Exercise data: Begin

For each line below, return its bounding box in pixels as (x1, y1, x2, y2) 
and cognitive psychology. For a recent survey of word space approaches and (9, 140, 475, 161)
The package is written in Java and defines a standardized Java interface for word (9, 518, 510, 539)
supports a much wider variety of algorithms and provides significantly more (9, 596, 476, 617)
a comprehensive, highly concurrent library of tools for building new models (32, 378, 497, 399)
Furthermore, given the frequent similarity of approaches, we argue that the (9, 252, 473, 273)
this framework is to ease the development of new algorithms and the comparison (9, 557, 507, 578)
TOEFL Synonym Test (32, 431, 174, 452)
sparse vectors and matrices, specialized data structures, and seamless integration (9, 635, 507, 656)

Exercise data: End
Exercise data: Begin

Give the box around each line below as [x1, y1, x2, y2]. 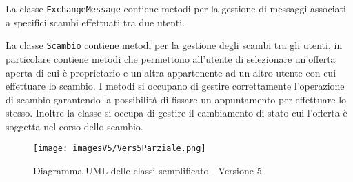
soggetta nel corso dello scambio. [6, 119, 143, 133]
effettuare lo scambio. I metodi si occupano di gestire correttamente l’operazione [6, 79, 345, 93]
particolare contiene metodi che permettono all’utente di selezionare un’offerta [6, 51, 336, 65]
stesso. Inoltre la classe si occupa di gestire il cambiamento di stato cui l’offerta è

Exercise data: End

» Try it: In your answer, include only the lines above starting at the line that holds "For each line" and ending at the line that holds "sparse vectors and", copied exactly.

» Response to this task:
For each line below, return its bounding box in pixels as (x1, y1, x2, y2) 
and cognitive psychology. For a recent survey of word space approaches and (9, 140, 475, 161)
The package is written in Java and defines a standardized Java interface for word (9, 518, 510, 539)
supports a much wider variety of algorithms and provides significantly more (9, 596, 476, 617)
a comprehensive, highly concurrent library of tools for building new models (32, 378, 497, 399)
Furthermore, given the frequent similarity of approaches, we argue that the (9, 252, 473, 273)
this framework is to ease the development of new algorithms and the comparison (9, 557, 507, 578)
TOEFL Synonym Test (32, 431, 174, 452)
sparse vectors and matrices, specialized data structures, and seamless integration (9, 635, 507, 656)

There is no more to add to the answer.